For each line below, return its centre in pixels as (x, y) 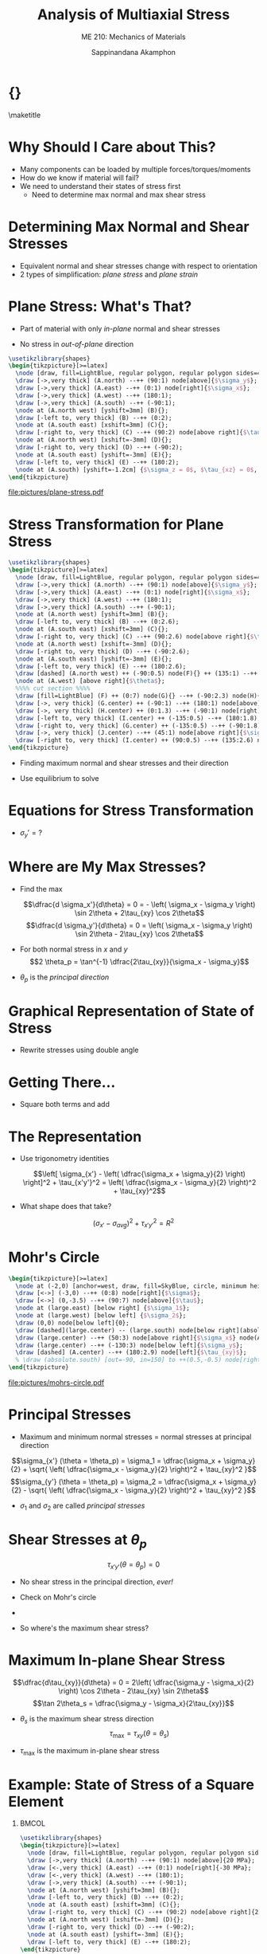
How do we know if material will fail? (79, 178)
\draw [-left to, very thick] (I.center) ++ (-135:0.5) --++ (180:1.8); (138, 718)
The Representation (75, 1136)
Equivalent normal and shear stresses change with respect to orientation (139, 265)
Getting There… (62, 1082)
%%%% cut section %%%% (53, 689)
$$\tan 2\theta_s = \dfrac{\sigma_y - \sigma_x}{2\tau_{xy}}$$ (133, 1704)
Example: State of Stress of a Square (132, 1785)
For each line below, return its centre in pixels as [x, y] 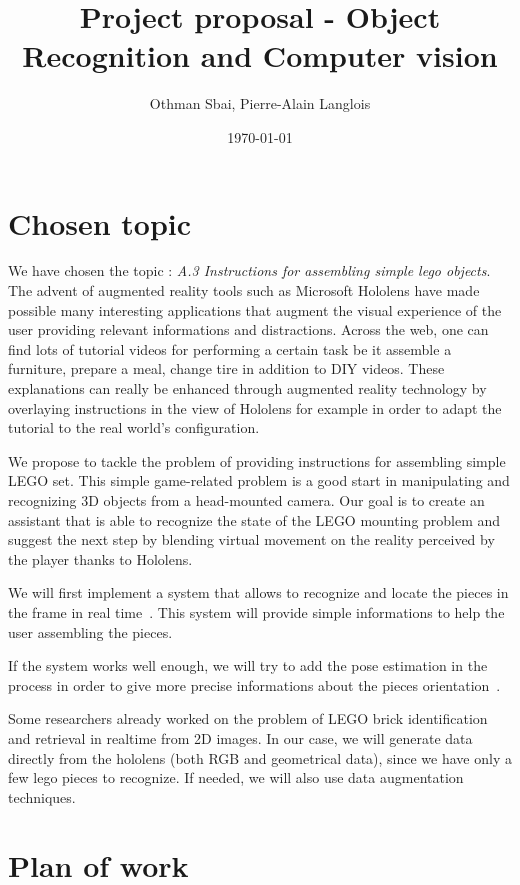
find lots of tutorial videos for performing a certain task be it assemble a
::::::::
**PROBLEM DETAILS**
Nothing should appear in the reply except the lines from the start of the listing above through the line with "The Representation (75, 1136)", repeated exactly and free of pictures.

**SOLUTION FOR THIS PROBLEM**
For each line below, return its centre in pixels as (x, y) 
How do we know if material will fail? (79, 178)
\draw [-left to, very thick] (I.center) ++ (-135:0.5) --++ (180:1.8); (138, 718)
The Representation (75, 1136)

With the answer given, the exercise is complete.